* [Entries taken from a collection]
[Start of Attachment]
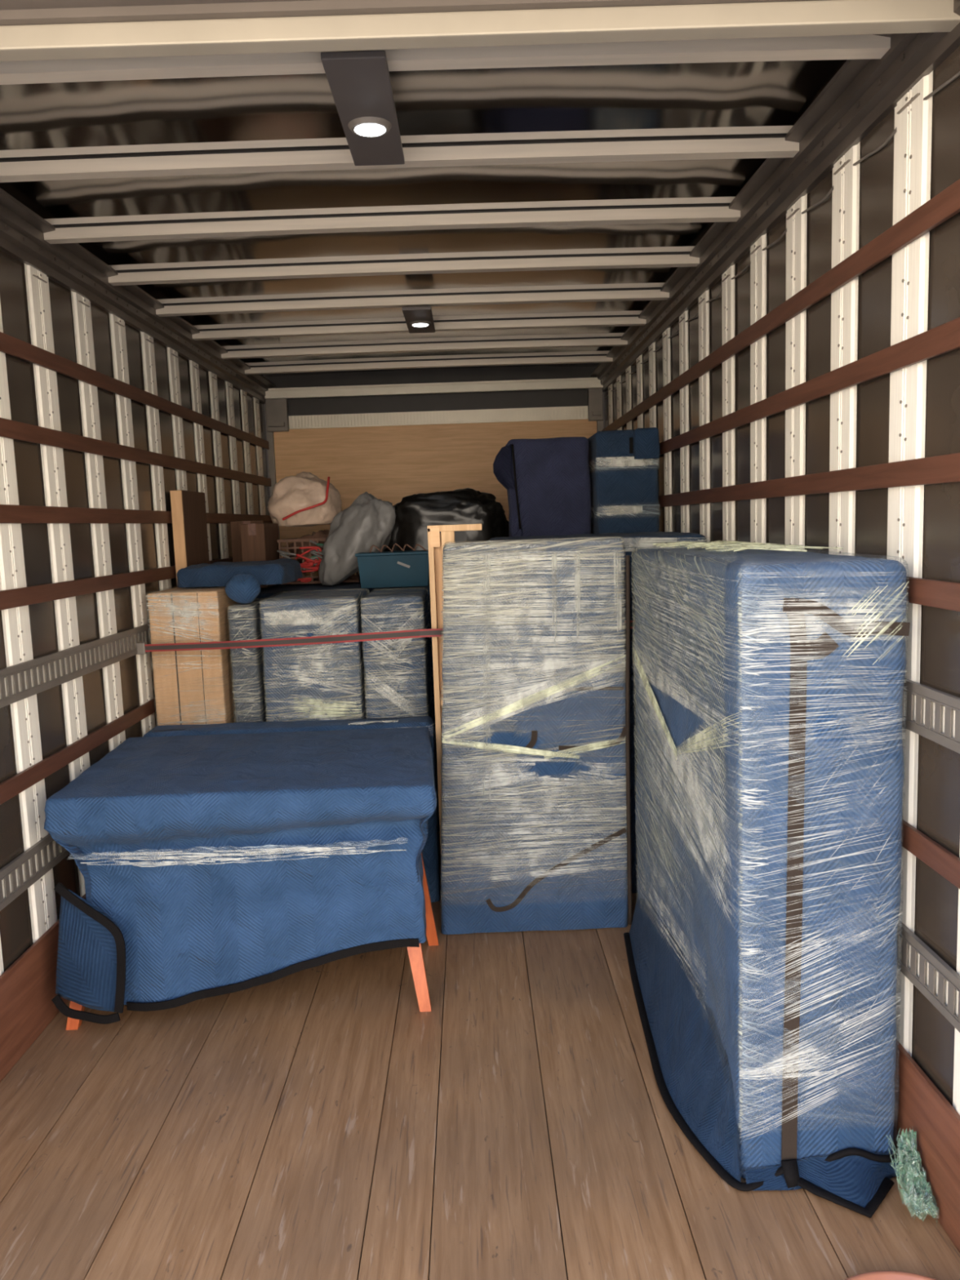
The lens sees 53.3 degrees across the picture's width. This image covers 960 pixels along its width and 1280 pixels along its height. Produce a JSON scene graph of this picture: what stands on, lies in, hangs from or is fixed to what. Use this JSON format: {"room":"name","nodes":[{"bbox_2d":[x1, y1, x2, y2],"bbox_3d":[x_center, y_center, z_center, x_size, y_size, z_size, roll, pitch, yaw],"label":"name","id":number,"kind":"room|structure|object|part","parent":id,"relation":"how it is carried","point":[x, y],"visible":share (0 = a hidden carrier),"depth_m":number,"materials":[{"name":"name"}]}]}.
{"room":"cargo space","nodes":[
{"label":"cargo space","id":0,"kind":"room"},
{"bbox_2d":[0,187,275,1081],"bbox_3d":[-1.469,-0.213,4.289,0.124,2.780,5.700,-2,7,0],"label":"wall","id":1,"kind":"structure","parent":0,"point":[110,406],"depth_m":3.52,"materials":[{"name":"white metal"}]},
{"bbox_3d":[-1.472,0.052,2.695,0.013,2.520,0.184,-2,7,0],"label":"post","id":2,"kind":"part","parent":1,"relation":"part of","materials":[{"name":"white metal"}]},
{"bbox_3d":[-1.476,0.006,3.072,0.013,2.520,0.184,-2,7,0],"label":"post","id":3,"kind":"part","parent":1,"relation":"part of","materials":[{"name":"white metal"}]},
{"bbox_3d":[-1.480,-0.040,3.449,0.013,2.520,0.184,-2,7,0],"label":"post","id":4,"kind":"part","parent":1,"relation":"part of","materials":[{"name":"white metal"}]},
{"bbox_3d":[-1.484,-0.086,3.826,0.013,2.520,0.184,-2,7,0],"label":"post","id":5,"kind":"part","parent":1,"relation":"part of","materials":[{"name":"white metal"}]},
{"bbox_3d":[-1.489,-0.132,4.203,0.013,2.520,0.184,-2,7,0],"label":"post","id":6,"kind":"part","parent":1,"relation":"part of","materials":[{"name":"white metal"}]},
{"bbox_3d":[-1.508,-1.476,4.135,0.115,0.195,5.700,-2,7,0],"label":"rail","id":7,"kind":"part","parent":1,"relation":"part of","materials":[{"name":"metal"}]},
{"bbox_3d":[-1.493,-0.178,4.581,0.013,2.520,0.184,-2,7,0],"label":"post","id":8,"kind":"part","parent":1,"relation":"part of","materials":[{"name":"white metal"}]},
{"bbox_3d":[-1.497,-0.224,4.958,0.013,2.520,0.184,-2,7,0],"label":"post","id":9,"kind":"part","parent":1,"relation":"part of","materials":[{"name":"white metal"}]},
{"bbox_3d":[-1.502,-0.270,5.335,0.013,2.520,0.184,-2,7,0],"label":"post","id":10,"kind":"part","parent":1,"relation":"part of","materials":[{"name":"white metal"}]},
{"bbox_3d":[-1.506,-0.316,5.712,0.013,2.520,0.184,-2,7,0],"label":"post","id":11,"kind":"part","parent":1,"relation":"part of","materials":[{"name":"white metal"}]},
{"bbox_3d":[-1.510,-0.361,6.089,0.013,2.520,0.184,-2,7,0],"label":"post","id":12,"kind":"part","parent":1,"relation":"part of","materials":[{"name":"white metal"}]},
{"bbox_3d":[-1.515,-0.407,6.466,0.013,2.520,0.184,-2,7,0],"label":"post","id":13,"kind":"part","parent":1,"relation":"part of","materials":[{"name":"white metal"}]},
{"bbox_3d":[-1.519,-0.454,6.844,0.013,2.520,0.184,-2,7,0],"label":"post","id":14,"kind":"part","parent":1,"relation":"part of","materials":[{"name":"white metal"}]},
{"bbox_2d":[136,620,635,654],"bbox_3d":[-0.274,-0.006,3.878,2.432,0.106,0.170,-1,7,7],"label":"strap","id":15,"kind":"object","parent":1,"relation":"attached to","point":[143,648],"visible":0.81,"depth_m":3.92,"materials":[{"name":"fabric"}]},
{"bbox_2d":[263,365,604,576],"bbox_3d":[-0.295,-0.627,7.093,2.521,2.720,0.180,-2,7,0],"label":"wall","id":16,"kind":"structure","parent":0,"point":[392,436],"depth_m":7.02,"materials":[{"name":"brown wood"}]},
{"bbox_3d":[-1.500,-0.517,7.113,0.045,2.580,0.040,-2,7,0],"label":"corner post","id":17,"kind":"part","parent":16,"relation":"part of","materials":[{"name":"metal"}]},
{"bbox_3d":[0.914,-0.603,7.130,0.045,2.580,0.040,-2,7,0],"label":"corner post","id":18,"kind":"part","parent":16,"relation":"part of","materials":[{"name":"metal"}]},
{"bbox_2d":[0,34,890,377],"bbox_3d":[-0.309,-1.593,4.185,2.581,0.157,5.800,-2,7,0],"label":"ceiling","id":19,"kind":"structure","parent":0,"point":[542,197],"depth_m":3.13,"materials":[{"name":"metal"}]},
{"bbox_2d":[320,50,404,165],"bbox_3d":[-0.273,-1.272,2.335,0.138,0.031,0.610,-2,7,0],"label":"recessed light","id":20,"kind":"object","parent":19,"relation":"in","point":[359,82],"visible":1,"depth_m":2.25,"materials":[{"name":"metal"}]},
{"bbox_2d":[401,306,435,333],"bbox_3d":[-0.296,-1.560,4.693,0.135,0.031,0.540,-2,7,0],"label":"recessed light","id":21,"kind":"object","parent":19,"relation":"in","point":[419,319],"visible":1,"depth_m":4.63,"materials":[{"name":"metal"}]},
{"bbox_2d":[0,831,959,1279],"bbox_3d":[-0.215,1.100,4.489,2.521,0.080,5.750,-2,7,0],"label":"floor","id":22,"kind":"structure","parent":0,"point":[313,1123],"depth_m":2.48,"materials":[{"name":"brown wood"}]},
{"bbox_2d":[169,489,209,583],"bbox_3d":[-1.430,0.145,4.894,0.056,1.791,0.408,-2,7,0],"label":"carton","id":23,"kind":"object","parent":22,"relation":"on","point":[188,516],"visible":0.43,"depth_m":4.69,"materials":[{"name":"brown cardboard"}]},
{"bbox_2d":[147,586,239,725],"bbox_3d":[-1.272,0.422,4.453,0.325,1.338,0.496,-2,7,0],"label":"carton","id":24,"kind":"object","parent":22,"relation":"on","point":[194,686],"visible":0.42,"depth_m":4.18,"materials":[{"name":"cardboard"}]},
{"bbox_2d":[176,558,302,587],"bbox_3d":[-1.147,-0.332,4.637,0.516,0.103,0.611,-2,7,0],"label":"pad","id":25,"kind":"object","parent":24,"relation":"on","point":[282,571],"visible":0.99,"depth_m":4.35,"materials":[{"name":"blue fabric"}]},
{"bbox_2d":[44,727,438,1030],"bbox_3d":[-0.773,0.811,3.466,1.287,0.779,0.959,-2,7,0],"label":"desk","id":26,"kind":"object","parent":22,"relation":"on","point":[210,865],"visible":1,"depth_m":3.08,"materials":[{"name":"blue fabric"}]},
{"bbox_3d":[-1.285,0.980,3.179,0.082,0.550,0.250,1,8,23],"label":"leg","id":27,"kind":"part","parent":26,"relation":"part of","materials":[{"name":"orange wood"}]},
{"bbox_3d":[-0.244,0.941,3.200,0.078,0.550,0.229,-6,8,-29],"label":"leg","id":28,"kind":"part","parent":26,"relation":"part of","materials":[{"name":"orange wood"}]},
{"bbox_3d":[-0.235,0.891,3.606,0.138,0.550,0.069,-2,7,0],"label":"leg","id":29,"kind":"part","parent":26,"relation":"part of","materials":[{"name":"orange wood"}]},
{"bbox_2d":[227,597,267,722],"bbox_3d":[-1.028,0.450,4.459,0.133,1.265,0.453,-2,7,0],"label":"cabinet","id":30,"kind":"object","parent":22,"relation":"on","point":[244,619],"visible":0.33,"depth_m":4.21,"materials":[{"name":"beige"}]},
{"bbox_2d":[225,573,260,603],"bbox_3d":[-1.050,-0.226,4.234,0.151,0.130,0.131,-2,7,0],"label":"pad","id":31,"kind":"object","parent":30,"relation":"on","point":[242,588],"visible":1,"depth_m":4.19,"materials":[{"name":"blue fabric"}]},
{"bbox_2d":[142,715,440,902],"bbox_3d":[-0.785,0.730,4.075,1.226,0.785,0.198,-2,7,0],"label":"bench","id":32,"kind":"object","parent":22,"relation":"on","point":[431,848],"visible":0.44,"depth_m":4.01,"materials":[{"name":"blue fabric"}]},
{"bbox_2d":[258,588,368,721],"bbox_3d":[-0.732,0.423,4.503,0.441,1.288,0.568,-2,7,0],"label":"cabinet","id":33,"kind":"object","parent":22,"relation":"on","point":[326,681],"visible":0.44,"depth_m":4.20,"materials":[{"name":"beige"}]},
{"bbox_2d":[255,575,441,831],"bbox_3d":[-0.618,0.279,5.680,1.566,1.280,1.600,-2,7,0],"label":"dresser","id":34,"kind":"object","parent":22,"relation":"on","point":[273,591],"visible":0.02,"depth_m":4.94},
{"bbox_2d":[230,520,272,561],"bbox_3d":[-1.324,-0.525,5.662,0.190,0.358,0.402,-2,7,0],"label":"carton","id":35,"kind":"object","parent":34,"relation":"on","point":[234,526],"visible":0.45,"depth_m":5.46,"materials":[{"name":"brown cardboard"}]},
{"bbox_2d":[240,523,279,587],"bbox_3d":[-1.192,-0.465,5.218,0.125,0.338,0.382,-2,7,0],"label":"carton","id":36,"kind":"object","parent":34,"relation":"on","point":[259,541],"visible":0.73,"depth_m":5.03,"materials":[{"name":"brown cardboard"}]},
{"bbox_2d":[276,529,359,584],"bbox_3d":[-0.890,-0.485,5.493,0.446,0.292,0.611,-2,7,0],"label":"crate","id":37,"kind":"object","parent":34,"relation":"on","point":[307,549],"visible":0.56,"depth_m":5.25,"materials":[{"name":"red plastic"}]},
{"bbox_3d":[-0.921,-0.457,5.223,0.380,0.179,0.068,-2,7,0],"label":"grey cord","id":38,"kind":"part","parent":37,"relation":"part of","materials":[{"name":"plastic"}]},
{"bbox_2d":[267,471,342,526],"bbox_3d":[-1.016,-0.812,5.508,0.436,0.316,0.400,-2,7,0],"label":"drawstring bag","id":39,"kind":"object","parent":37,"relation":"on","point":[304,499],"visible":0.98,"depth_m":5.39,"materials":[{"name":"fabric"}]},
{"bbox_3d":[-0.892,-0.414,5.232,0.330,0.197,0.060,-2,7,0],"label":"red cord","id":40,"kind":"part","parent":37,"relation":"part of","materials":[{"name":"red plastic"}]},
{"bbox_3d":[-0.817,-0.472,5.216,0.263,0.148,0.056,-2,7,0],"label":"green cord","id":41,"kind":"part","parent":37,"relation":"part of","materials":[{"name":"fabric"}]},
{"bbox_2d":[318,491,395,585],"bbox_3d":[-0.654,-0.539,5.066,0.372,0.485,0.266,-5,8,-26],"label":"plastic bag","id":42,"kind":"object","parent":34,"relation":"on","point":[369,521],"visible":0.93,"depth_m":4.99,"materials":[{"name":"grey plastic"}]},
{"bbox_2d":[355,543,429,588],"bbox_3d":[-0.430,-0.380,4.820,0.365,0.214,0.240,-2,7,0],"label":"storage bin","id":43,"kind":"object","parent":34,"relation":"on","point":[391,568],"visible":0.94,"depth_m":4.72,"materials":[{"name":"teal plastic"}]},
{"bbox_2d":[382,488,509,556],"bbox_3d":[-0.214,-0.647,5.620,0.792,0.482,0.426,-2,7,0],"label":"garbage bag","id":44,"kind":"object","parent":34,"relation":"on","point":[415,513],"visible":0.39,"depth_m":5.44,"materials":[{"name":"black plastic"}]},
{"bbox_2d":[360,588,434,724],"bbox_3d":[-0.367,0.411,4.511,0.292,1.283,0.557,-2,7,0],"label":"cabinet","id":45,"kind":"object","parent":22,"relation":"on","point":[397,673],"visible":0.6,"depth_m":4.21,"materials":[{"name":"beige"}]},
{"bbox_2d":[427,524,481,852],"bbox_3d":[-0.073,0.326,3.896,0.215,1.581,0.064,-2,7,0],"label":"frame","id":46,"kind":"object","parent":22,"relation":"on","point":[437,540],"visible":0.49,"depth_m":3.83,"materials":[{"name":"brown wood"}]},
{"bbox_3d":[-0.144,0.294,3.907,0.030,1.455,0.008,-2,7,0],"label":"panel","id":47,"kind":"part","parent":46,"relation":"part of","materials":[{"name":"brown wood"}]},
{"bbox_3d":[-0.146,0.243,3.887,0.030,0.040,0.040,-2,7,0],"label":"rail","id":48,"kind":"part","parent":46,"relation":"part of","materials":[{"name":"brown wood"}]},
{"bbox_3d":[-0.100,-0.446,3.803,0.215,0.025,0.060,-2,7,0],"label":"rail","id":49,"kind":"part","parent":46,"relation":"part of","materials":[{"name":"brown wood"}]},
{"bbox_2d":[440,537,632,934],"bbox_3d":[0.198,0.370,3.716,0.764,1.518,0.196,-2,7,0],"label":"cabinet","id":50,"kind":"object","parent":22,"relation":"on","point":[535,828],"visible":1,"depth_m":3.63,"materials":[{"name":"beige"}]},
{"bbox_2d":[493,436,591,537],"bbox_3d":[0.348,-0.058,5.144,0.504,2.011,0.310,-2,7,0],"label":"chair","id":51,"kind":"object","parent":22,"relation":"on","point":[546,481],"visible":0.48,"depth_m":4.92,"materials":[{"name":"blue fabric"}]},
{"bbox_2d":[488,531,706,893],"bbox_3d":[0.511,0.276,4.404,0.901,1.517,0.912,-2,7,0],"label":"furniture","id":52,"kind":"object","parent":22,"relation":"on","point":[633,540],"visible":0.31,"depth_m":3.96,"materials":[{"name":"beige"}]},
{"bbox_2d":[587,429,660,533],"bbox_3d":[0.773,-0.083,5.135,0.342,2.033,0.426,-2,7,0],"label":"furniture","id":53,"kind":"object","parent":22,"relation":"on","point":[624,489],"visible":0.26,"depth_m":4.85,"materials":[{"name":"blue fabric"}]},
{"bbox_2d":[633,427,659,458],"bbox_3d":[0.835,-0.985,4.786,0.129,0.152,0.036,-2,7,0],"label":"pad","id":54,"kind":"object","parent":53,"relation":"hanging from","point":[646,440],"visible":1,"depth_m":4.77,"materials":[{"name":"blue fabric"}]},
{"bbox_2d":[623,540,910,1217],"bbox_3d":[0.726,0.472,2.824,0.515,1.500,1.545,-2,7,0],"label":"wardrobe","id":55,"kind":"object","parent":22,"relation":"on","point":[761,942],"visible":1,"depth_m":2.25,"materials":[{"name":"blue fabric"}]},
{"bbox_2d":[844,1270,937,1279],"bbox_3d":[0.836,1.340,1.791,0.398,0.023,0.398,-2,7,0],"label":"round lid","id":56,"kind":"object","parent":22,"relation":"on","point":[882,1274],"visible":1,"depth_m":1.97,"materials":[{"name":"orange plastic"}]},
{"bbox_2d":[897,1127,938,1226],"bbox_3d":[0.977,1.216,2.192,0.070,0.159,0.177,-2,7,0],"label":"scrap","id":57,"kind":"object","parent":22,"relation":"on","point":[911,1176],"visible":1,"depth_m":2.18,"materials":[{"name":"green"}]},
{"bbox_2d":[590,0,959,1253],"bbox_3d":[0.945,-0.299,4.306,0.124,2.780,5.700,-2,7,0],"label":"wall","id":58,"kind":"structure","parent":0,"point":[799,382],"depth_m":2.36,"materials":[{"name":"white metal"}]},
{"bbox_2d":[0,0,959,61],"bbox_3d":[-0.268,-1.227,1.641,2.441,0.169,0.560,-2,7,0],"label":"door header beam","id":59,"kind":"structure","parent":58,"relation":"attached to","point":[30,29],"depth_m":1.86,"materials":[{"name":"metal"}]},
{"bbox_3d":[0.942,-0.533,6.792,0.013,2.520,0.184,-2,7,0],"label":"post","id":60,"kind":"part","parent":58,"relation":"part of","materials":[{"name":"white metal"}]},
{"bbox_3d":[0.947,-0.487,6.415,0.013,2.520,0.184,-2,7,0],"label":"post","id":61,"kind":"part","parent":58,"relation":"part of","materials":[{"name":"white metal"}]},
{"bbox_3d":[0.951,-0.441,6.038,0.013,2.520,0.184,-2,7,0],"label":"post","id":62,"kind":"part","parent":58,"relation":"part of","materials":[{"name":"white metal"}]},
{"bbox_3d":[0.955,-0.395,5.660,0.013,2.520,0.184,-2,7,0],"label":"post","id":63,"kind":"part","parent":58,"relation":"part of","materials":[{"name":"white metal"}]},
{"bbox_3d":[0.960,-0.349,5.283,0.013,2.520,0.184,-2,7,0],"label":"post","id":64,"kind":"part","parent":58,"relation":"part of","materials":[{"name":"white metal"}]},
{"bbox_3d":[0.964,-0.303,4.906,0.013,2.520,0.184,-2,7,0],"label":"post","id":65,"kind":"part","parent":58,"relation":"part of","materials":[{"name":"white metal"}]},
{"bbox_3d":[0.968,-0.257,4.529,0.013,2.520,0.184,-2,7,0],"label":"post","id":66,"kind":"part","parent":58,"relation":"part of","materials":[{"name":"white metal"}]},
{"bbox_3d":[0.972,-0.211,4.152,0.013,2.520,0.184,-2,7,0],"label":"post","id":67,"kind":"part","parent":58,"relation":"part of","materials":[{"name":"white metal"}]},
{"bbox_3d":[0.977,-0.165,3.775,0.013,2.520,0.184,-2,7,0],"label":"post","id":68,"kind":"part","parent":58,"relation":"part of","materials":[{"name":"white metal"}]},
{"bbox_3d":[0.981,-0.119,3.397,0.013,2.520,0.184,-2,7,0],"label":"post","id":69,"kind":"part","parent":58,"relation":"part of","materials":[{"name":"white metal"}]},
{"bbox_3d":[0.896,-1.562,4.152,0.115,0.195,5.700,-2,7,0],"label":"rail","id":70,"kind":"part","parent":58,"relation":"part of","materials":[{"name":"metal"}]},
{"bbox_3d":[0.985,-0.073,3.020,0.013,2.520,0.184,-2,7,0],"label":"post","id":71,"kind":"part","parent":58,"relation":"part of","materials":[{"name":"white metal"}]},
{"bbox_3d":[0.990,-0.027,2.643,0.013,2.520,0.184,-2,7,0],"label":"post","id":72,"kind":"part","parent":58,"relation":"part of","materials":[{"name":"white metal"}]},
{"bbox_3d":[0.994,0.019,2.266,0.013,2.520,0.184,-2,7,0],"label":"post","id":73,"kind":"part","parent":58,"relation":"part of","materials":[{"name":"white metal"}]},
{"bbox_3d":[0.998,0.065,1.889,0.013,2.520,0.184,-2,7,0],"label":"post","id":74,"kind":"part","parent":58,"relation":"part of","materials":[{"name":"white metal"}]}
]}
[End of Attachment]
* [About this task]
Read the data above and pull out each line that holds the string "space".

* [Answer to this problem]
{"room":"cargo space","nodes":[
{"label":"cargo space","id":0,"kind":"room"},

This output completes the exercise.